--- Exercise data ---
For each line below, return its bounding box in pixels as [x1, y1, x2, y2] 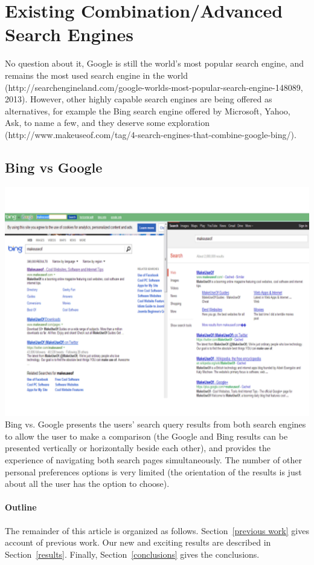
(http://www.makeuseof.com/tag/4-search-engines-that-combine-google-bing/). [5, 128, 296, 140]
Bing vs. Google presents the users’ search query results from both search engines [5, 418, 306, 431]
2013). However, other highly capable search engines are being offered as [5, 93, 272, 105]
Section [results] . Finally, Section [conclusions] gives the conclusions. [5, 547, 260, 560]
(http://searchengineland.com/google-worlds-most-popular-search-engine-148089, [5, 81, 303, 93]
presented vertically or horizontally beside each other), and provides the [5, 441, 271, 454]
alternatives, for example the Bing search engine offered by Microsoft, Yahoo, [5, 104, 290, 117]
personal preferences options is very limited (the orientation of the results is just [5, 465, 302, 478]
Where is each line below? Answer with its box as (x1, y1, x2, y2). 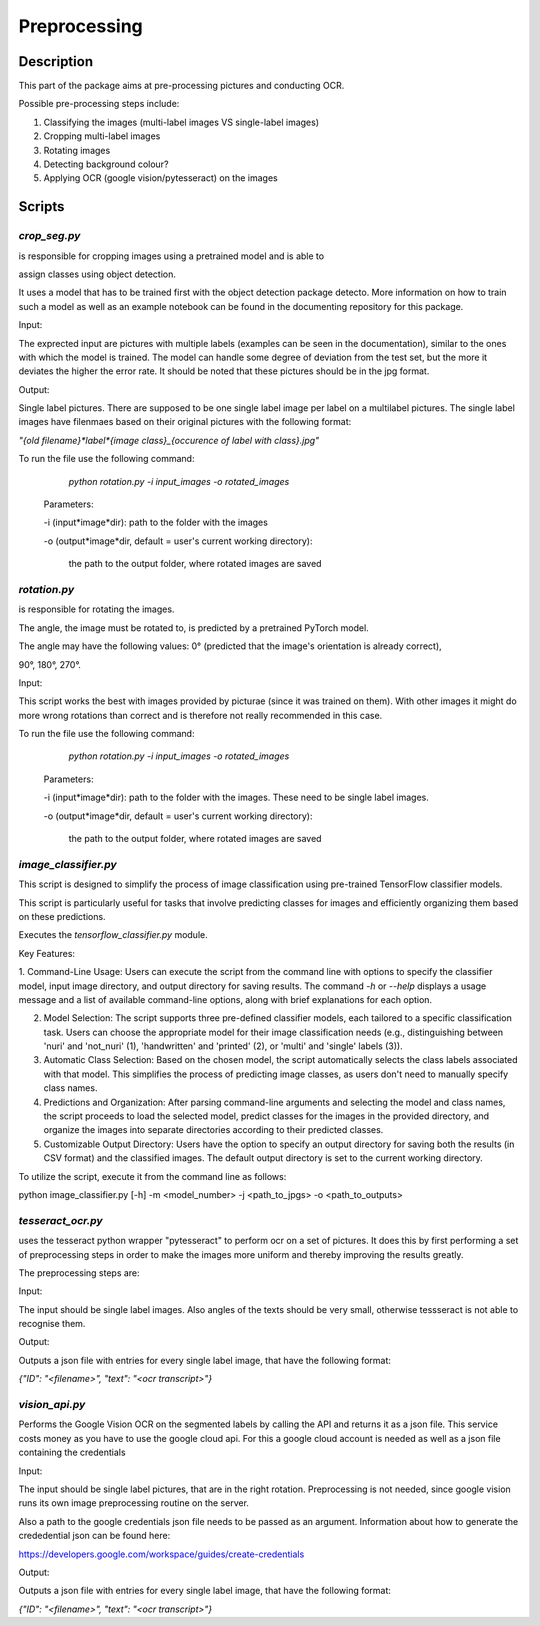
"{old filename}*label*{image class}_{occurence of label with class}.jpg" (18, 434, 320, 446)
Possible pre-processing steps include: (18, 98, 180, 110)
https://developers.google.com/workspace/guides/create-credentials (18, 1548, 305, 1560)
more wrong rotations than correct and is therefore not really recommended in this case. (18, 709, 383, 721)
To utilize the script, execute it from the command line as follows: (18, 1170, 287, 1182)
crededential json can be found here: (18, 1530, 171, 1542)
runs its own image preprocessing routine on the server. (18, 1497, 250, 1509)
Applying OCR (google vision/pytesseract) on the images (43, 172, 279, 184)
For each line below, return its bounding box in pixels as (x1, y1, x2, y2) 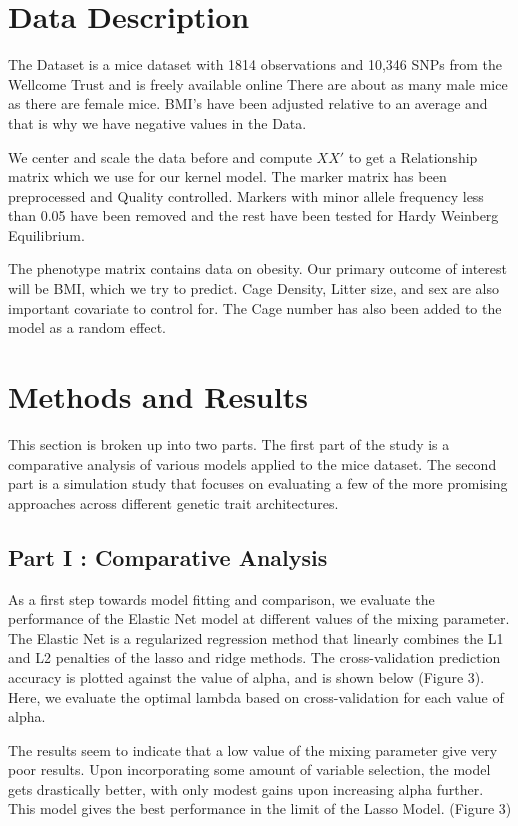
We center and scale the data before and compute (8, 146, 312, 167)
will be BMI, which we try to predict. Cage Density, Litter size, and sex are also (8, 278, 499, 299)
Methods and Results (8, 376, 308, 417)
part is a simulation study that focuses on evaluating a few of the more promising (8, 473, 508, 494)
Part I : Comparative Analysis (8, 541, 328, 572)
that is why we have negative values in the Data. (8, 112, 307, 133)
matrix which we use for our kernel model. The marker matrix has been (8, 166, 447, 187)
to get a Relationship (348, 146, 478, 167)
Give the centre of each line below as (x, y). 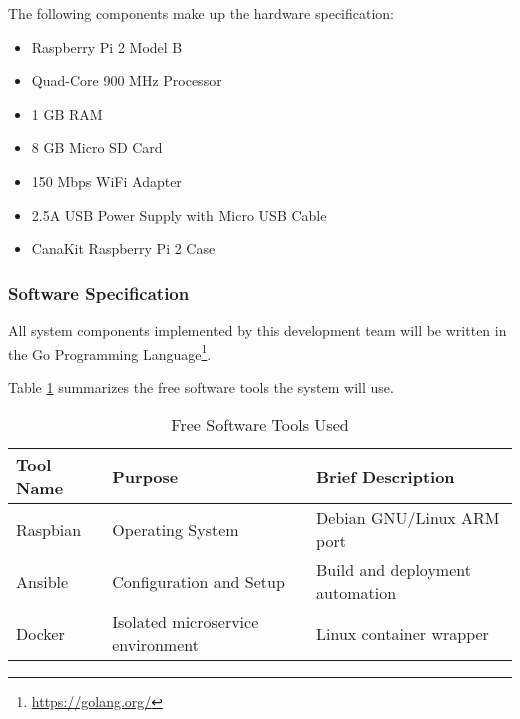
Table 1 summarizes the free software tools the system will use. (201, 386)
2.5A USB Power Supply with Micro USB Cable (179, 214)
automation (356, 593)
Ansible (42, 581)
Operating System (175, 529)
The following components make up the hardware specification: (201, 13)
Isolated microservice (185, 622)
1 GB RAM (67, 113)
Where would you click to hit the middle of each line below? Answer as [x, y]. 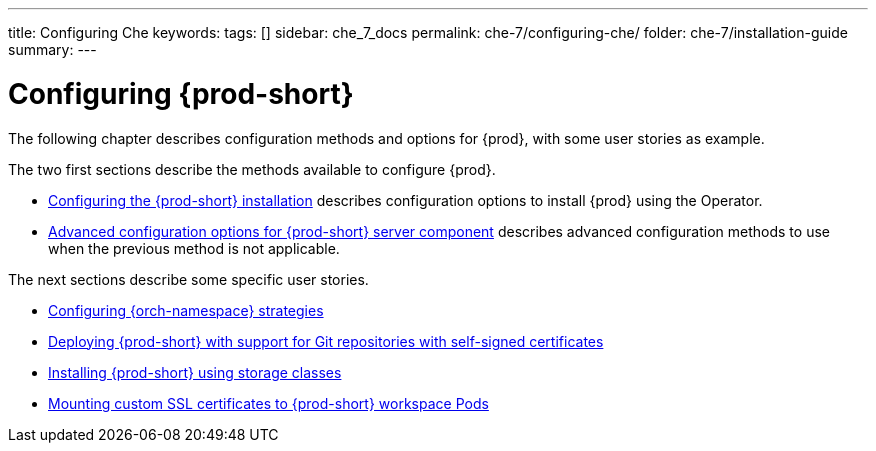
---
What to work on —
In the material above, find the lines that contain "which" and show them.

Task solution —
will be BMI, which we try to predict. Cage Density, Litter size, and sex are also (8, 278, 499, 299)
matrix which we use for our kernel model. The marker matrix has been (8, 166, 447, 187)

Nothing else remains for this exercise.